Wednesday, March 14, 2012

Should I Stay or Should I Go?: Some Thoughts on Morale That May or May Not Ramble Incoherently

After reading Featherstone's Advanced Wargame Ideas and Tony Bath's Ancient Wargaming: Including Setting up a Wargames Campaign, as well as several free rule sets that mention it, I've decided to reduce the morale test requirement for each force

It appears that I've been a bit too generous.

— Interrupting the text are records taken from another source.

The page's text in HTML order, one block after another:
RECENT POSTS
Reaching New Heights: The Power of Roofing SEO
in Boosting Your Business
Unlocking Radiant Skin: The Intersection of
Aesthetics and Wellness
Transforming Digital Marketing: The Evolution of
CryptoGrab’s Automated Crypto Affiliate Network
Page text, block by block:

So, adjusting the levels to a more reasonable number:

  • A force led by an aggressive leader tests morale after 30% lost
  • A force led by neutral leader tests morale after 25% lost
  • A force led by a cautious leader tests morale after 20% lost


Now, there is one problem, I admit. Morale in my game is tied to the loss of strength points (in Memoir of Battle each unit has a basic strength value, but MoB has no morale rules of its own). Because the campaign rules allow for the possibility of strength points to be recovered after the battle, I have interpreted that to mean a strength point is a measure of physical health but also of elan, esprit du corps cohesion and such. MoB supports this interpretation I believe, because elite units get +1 and poor a -1 to their basic value. There is no logical necessity that a poor unit must necessarily have fewer bodies than an elite one. A lost strength point, therefore, reflects physical and/or emotional damage.

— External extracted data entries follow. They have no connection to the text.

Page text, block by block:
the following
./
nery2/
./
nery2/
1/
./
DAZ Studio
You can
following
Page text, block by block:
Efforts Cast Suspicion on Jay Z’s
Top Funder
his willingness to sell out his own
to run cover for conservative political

Clearly, a 20% casualty rate is different than saying, 20% of the troops have lost their will to fight or even 10% are casualties, but 10% have curled up in the fetal position, sucking their thumbs. In one case, you've lost 20% of your force for good and you may not be able to drum up fresh recruits to replace them. In the others, you still have something to work with - although you may need to do something about that thumb sucking.

In any case, I would offer that the MoB and the campaign rules I am using, are not at the "Did Pvt. Jones survive that barrage?" level but are higher up, at the "What's going on with 1st Platoon/Company A/The Queens Guard and do they have the resources to take the hill?"As such, being reduced to 80% of your strength, regardless of the means, ought to be cause for a cautious commander to rethink pushing onward.

I know that some wargamers dislike morale tests and believe it is by their will alone that forces should exit a battle, that a good player would do what is "realistic" (a loaded term if ever there was one when referring to toy soldiers, model vehicles and buidlings and dice rolling).

In some ways, I liken morale tests to alignment in D&D. As one blogger (I wish I could remember which) described it, alignment is the in-game representation of the voice of conscience. Morale is the in-game sense of the on-table commander that the losses may have reached a point where continuing is not the best course of action. Of course, alignment violations can have serious consequences in D&D, while a commander not only can stay on the field of battle after the morale test is taken, but they sometimes do if the dice fall that way, and they may even go on to win the day as a result. So it's not a perfect analogy but I think it shows how I'm viewing the morale test, at least in this campaign - more as a matter of the commander's character than an attempt to forcibly wrest control from the player.

Though it may in fact have the same result as the latter, the effect on me as the player is not "me against the system" but one of gaining some narrative insight to the commander's mind set.